# George’s straps



## topheronetwoo

Did a quick search and didn't see them being mentioned before.

seen them on eBay and ordered a couple, look nice enough.

will share my thoughts once I have some experience of them........

NATO type by the way


----------



## topheronetwoo

Right well I've got them now:

Used an omega planet ocean to model the straps, it's the standard size watch with 20 mm lugs.

The black and orange is a very tight weave, very smooth feeling nylon which is comparable to the omega nato's.

i like the contrast with the orange and black and the feel of this strap but it's quite thick.

I rally like the way the tip of the second hand matches the orange part of the strap, both are proportionately minimal.










The stitching appears to be of fairly high quality. It's very even and consistent and appears to really sinched in pulling the material together in a manner which gives me confidence that it's not falling apart any time soon.

The metal keepers are fine, satin finish I would say. They are of a well proportioned thickness (a lot of the zulus just looks to Chunky to me) they appear strong and nicely finished.

There is no branding on the clasp which is of the same design as the keepers and perfectly fine with no bells ans whistles.










The only negative for me with this orange and black strap is the thickness.

It makes it feel overly chunky, and it is not as flexible as one would like especially at the part above and beyond the lungs where it wraps around your wrist making it feel a bit clumsy.



















You can see how much it adds to the overall thickness of the package and it feels a bit clumsy and floaty on my wrist.

I much prefer standard thickness NATO's , I have found myself reverting to my watch gecko James Bond nato and find it much more comfortable. These may break in well but I'm not enjoying them enough to wait and find out.




























Everything is the same with the next strap, same size, same brand but one big problem for me which I'll go onto.......

you may be able to see that there is a distinct difference in the weave of the material in the yellow edging and the main body.

This is not the case on the orange and black one where there does not appear to be any difference. The yellow bits seem loose and almost fluffy and in this appears to have caused the strap size to come in about half a mil over spec.
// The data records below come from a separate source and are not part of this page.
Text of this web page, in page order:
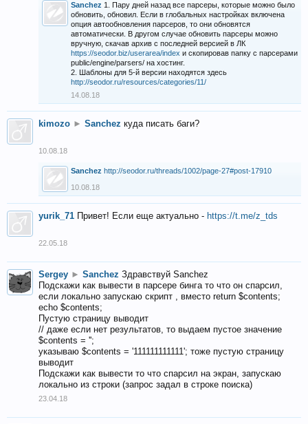
Sanchez 1. Пару дней назад все парсеры, которые можно было
обновить, обновил. Если в глобальных настройках включена
опция автообновления парсеров, то они обновятся
автоматически. В другом случае обновить парсеры можно
вручную, скачав архив с последней версией в ЛК
https://seodor.biz/userarea/index и скопировав папку с парсерами
public/engine/parsers/ на хостинг.
2. Шаблоны для 5-й версии находятся здесь
http://seodor.ru/resources/categories/11/
14.08.18
kimozo ► Sanchez куда писать баги?
10.08.18
Sanchez http://seodor.ru/threads/1002/page-27#post-17910
10.08.18
yurik_71 Привет! Если еще актуально - https://t.me/z_tds
22.05.18
Sergey ► Sanchez Здравствуй Sanchez
Подскажи как вывести в парсере бинга то что он спарсил,
если локально запускаю скрипт , вместо return $contents;
echo $contents;
Пустую страницу выводит
// даже если нет результатов, то выдаем пустое значение
$contents = '';
указываю $contents = '111111111111'; тоже пустую страницу
выводит
Подскажи как вывести то что спарсил на экран, запускаю
локально из строки (запрос задал в строке поиска)
23.04.18
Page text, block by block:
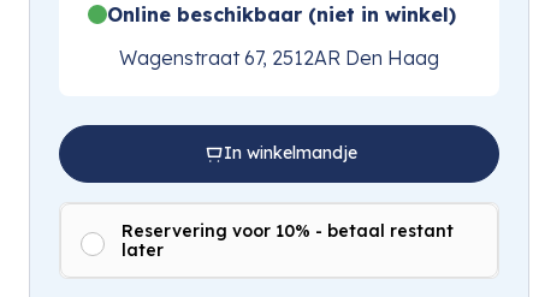
Online beschikbaar (niet in winkel)
Wagenstraat 67, 2512AR Den Haag
In winkelmandje
Reservering voor 10% - betaal restant
later
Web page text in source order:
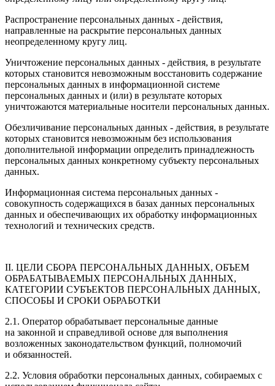
Распространение персональных данных - действия,
направленные на раскрытие персональных данных
неопределенному кругу лиц.
Уничтожение персональных данных - действия, в результате
которых становится невозможным восстановить содержание
персональных данных в информационной системе
персональных данных и (или) в результате которых
уничтожаются материальные носители персональных данных.
Обезличивание персональных данных - действия, в результате
которых становится невозможным без использования
дополнительной информации определить принадлежность
персональных данных конкретному субъекту персональных
данных.
Информационная система персональных данных -
совокупность содержащихся в базах данных персональных
данных и обеспечивающих их обработку информационных
технологий и технических средств.
II. ЦЕЛИ СБОРА ПЕРСОНАЛЬНЫХ ДАННЫХ, ОБЪЕМ
ОБРАБАТЫВАЕМЫХ ПЕРСОНАЛЬНЫХ ДАННЫХ,
КАТЕГОРИИ СУБЪЕКТОВ ПЕРСОНАЛЬНЫХ ДАННЫХ,
СПОСОБЫ И СРОКИ ОБРАБОТКИ
2.1. Оператор обрабатывает персональные данные
на законной и справедливой основе для выполнения
возложенных законодательством функций, полномочий
и обязанностей.
2.2. Условия обработки персональных данных, собираемых с
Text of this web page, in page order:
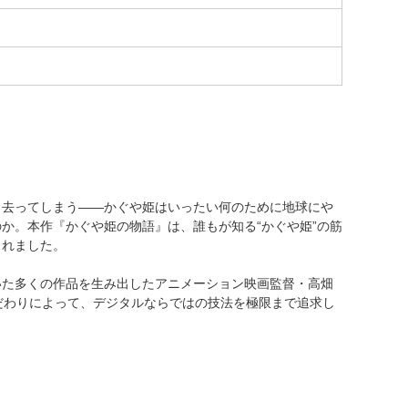
ってしまう――かぐや姫はいったい何のために地球にや
。本作『かぐや姫の物語』は、誰もが知る“かぐや姫”の筋
ました。
多くの作品を生み出したアニメーション映画監督・高畑
りによって、デジタルならではの技法を極限まで追求し
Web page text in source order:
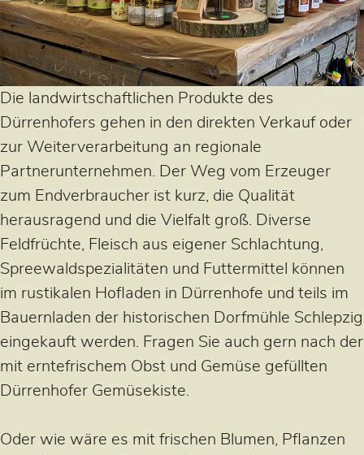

You can can see what this extra thinkness does, it in my opinion is very unattractive and bugs me to the extent that I don't use it. It's a further issue on top of the issues for me with them overall mentioned above.

You can see that the middle green part of the strap is very tight and it kind of steps up to the yellow which is looser.



















Essentially if if you don't mind your straps being a bit thick and rigid then they will probably be for you. I'm generally impressed with the quality. I'm guessing that the fluffyness of the yellow is to do with what is available. I've had paracord from the same brand and found that certain colours have a slightly different texture sometimes.

This is purely my opinion aesthetically I find them very attractive but comfort wise they are not from me.

People who like zulus and leather natos will probably like them a lot.

Hope this review is of some use to someone.

Thanks for reading if you got this far.............

These are about £13 on eBay - ebay seller Georgesstraps , has quite a good selection


----------



## MrF-UK82

The black and orange one looks great. I might get one and try it out on my Speedmaster!

Thanks for the pics pal :thumbs_up:


----------



## MrF-UK82

Just had mine turn up today and I think it looks great. I am really impressed with the quality and for £12.99 you really can't go wrong. I will definitely buy from these again.

Thank you for the recommendation @topheronetwoo :thumbsup:


----------



## topheronetwoo

MrF-UK82 said:


> Just had mine turn up today and I think it looks great. I am really impressed with the quality and for £12.99 you really can't go wrong. I will definitely buy from these again.
> 
> Thank you for the recommendation @topheronetwoo :thumbsup:


 You are very welcome matey , looks so good on the speedy !


----------



## MrF-UK82

topheronetwoo said:


> You are very welcome matey , looks so good on the speedy !


 Yes i'm chuffed to bits with it. I spoke to George the owner and he said they have lots more different styles coming out in the near future. High quality NATO's, leather straps, watch wraps, etc. A good guy by the sounds of it.


----------



## topheronetwoo

MrF-UK82 said:


> Yes i'm chuffed to bits with it. I spoke to George the owner and he said they have lots more different styles coming out in the near future. High quality NATO's, leather straps, watch wraps, etc. A good guy by the sounds of it.


 Well that's positive, will keep an eye out,nice one


----------



## Davey P

I'm quite well known on here for my dislike of NATO and Zulu straps, but that black and orange strap looks excellent :notworthy:

I can't help thinking it would look better as a normal 2 piece strap though, which would make it less bulky where there are currently two layers under the watch head. Apart from that, I really like it.

Is there a link to the seller please...? Just out of interest....


----------



## MrF-UK82

Davey P said:


> I'm quite well known on here for my dislike of NATO and Zulu straps, but that black and orange strap looks excellent :notworthy:
> 
> I can't help thinking it would look better as a normal 2 piece strap though, which would make it less bulky where there are currently two layers under the watch head. Apart from that, I really like it.
> 
> Is there a link to the seller please...? Just out of interest....


 The material of these feel so much better than a normal NATO strap. It is a seat belt like material, so is really soft. I know what you are saying about the two layers. It does make it quite bulky but personally I like that. I do love a NATO strap, and in my opinion these don't make the watch head sit too much further away from the wrist.

Since yesterday it seems George has a new website launched, which is www.georgesstraps.com - UK based company so no crazy P&P costs either. For £12.99 i'm really impressed, although I'd be surprised if they stay that cheap for too long!


----------